# Sleep and Dreams > Dream Gallery >  >  The leprechaun's time machine; One of the longest dreams I've ever had.

## faxonboy

This was a dream when I had when I was 8, but it was so long and detailed I can still clearly remember it. I want to empasis that I had never seen Doctor Who when I had this dream.

The dream begins with me playing in my backyard when I notice a door in the side of the fence. I enter it and somehow knows it's a time machine. The room inside is basically just an empty closet, but when I leave it I'm at my cousin's house but somehow I know it's the future. Suddenly a man is running at me telling me to escape, and I see he is being chased by a figure in a red Cloack with just blackness under his red hood. Across the dark space where his face should be are 2 vertical and 2 horizontal bars. I get back into the door and when I exit it again I'm in front of an alien spaceship. There's a crowd of people all around me as I see the silloute of a humanoid alien exiting the craft. I then find myself back in the machine, but somehow it has crashed at a high school prom, and a voice explains that at this prom everyone was mysteriously shrunk to an inch tall, but all I see are flickering lights.

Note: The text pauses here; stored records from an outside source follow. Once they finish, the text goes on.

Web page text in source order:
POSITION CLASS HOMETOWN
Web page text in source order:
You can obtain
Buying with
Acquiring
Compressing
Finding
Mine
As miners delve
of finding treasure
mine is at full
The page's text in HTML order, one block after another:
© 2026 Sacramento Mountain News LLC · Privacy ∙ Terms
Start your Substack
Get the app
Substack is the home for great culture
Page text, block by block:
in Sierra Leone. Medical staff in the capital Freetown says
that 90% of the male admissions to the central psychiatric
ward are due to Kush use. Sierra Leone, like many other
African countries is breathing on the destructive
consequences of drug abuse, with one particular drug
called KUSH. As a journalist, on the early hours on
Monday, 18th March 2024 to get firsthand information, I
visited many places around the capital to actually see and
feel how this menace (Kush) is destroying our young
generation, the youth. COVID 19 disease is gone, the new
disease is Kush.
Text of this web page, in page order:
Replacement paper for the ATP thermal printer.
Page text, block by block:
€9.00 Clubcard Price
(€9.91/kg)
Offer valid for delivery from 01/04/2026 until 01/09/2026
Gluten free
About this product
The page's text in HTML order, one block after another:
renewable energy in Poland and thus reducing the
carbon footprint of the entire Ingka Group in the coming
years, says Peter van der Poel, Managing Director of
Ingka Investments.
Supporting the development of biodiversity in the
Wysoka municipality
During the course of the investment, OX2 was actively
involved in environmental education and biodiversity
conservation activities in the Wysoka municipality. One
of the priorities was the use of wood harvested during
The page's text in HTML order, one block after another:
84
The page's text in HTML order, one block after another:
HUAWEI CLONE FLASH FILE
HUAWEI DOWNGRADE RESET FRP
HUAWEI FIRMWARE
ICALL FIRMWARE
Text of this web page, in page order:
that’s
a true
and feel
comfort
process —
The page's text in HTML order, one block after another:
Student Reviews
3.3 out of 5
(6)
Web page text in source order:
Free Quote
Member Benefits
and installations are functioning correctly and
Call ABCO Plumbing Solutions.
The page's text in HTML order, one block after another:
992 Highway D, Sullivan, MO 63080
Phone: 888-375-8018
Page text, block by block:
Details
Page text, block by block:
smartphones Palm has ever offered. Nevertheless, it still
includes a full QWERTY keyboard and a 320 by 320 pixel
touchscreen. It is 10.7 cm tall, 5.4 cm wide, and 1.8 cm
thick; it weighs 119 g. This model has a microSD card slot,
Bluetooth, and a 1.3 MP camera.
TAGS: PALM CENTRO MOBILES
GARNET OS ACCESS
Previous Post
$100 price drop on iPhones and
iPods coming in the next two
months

I then find myself back in my backyard and I'm chasing what I think is a leprechaun who is inside a white hallway adjacent to my backyard.

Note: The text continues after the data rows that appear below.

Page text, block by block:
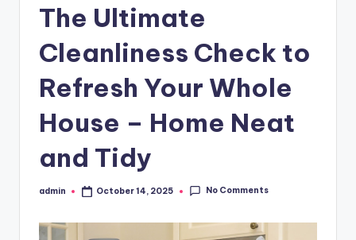
The Ultimate
Cleanliness Check to
Refresh Your Whole
House – Home Neat
and Tidy
Posted
admin October 14, 2025 No Comments
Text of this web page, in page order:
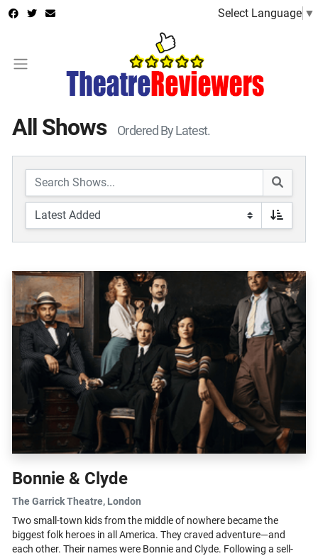
Select Language ▼
All Shows Ordered By Latest.
Bonnie & Clyde
The Garrick Theatre, London
Two small-town kids from the middle of nowhere became the
biggest folk heroes in all America. They craved adventure—and
each other. Their names were Bonnie and Clyde. Following a sell-
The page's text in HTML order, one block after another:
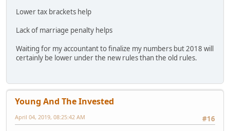
Lower tax brackets help
Lack of marriage penalty helps
Waiting for my accountant to finalize my numbers but 2018 will
certainly be lower under the new rules than the old rules.
Young And The Invested
#16
April 04, 2019, 08:25:42 AM
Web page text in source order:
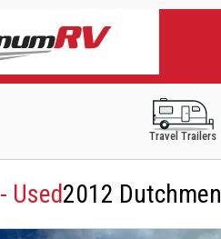
Travel Trailers
- Used2012 Dutchmen
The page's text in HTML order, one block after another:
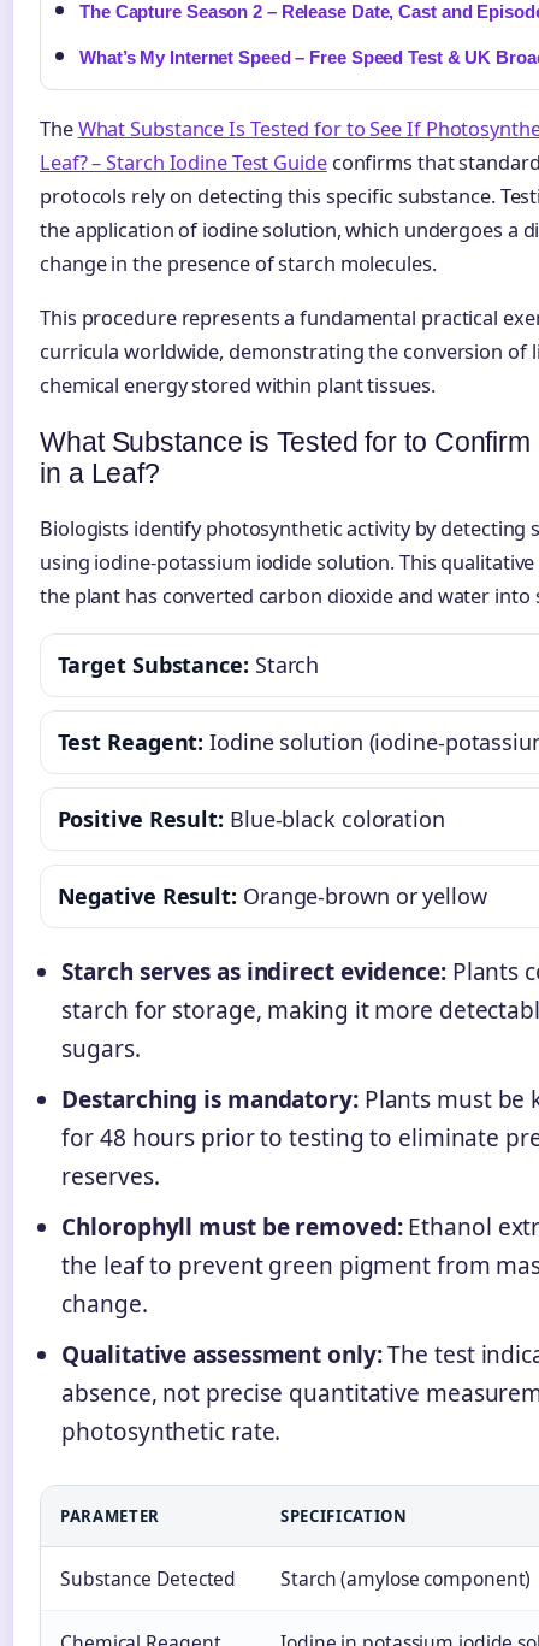
The Capture Season 2 – Release Date, Cast and
What’s My Internet Speed – Free Speed Test & UK
TheWhat Substance Is Tested for to See If
Leaf? – Starch Iodine Test Guideconfirms that
protocols rely on detecting this specific substance.
the application of iodine solution, which undergoes a
change in the presence of starch molecules.
This procedure represents a fundamental practical
curricula worldwide, demonstrating the conversion of
chemical energy stored within plant tissues.
What Substance is Tested for to
in a Leaf?
Biologists identify photosynthetic activity by detecting
using iodine-potassium iodide solution. This
the plant has converted carbon dioxide and water
Target Substance: Starch
Test Reagent: Iodine solution (iodine-
Positive Result: Blue-black coloration
Negative Result: Orange-brown or yellow
Starch serves as indirect evidence:Plants
starch for storage, making it more
sugars.
Destarching is mandatory:Plants must be
for 48 hours prior to testing to eliminate
reserves.
Chlorophyll must be removed:Ethanol
the leaf to prevent green pigment from
change.
Qualitative assessment only:The test
absence, not precise quantitative
photosynthetic rate.
PARAMETER SPECIFICATION
Substance Detected Starch (amylose component)
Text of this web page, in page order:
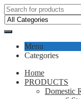
Menu
Categories
Home
PRODUCTS
Domestic
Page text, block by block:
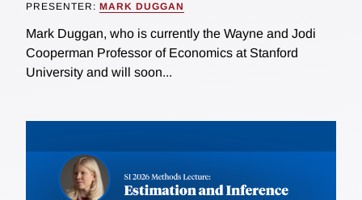
PRESENTER: MARK DUGGAN
Mark Duggan, who is currently the Wayne and Jodi
Cooperman Professor of Economics at Stanford
University and will soon...
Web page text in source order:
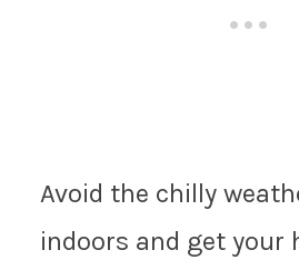
Avoid the chilly
indoors and get your

This dream had some other parts to it that I forget. Like I said, I was 8.

----------


## nightflick

Wow. To have remembered this so long and with all the details, it must have made quite an impression on you.

----------


## animlucid

It's cool to randomly remember dreams you had that happened years ago. It's impressive you can remember all the details like that!  :;-): 

Also, you just gave me a new dream goal to time travel, thanks!  ::D:

----------